Let $f: [0;1] \to \Bbb R$. Is it true that if the set $A=\{x:f(x) =c\}$ is measurable for every $c$ in $\Bbb R$, then $f$ is measurable?
I have this counter example $f(x) =x$ if $x$ belong to $P$, $f(x) =-x$ otherwise, where $P$ is a non measurable set on $[0,1]$.
$A$ is measurable but $f$ is not measurable function.
I had proved that $f$ is not measurable, but how can I prove that $A$ is measurable and what is $A$ in this example ?

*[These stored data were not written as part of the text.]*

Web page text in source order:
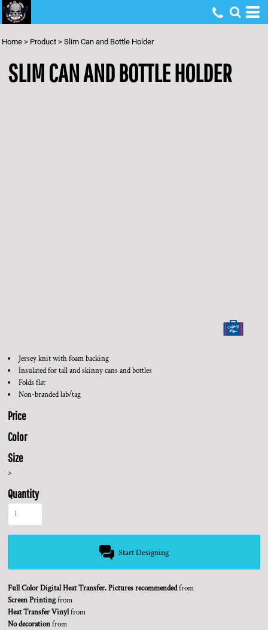
Home > Product > Slim Can and Bottle Holder
SLIM CAN AND BOTTLE HOLDER
Jersey knit with foam backing
Insulated for tall and skinny cans and bottles
Folds flat
Non-branded lab/tag
Price
Color
Size
>
Quantity
Start Designing
Full Color Digital Heat Transfer. Pictures recommendedfrom
Screen Printingfrom
Heat Transfer Vinylfrom
No decorationfrom
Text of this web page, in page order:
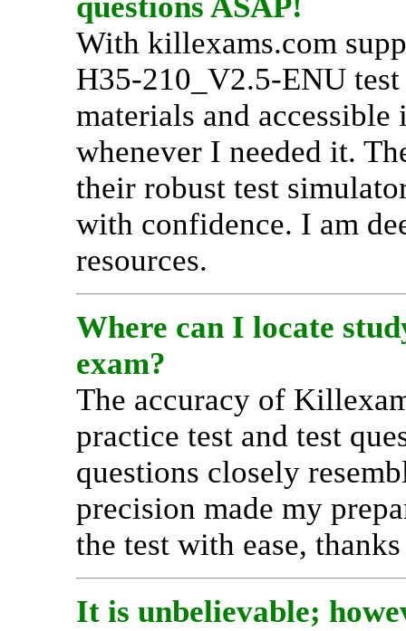
With killexams.com
H35-210_V2.5-ENU
materials and
whenever I needed it.
their robust test
with confidence. I am
resources.
Where can I locate
exam?
The accuracy of
practice test and test
questions closely
precision made my
the test with ease,
It is unbelievable;
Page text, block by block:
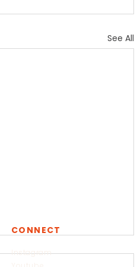
See All
CONNECT
Instagram

As you think, the answer to the question is no. However, I am not sure how your example will work. Maybe it does, but I am unable to show that there exists a measurable set $U$ such that $f^{-1}(U)$ is not measurable in your example.I had a lapse of intelligence a little bit. The comments both under the question and under my answer have explained how the OP's function works. Nonetheless, I have a different counterexample.Note that there exists (due to the Axiom of Choice) a non-measurable subset $X$ of $\left[0,1\right]$. This set has the same cardinality as $\left[\dfrac12,1\right]$, so there exists a bijection from $g:X\to \left[\dfrac12,1\right]$. Note also that $[0,1]\setminus X$ and $\left[0,\dfrac12\right)$ are also equinumerous, so there exists a bijective function $h:\big([0,1]\setminus X\big) \to \left[0,\dfrac12\right)$.

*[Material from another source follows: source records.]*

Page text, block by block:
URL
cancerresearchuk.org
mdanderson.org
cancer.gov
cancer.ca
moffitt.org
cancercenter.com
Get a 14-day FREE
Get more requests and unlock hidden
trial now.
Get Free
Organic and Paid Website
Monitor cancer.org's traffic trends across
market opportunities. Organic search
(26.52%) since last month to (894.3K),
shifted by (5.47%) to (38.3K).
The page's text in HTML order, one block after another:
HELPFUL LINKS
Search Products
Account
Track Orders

Define $f:[0,1]\to\mathbb{R}$ to be $$f(x):=\begin{cases}g(x)&\text{if }x\in X\,,\\h(x)&\text{if }x\in[0,1]\setminus X\,.\end{cases}$$ Note that $f^{-1}\big(\{c\}\big)$ is either empty or a singleton for each $c\in\mathbb{R}$ (it is empty if $c\notin[0,1]$, and is a singleton if $c\in[0,1]$). However, for the measurable set $M:=\left[\dfrac12,1\right]$, $f^{-1}(M)=X$ is not measurable. That is, $f$ is not a measurable function.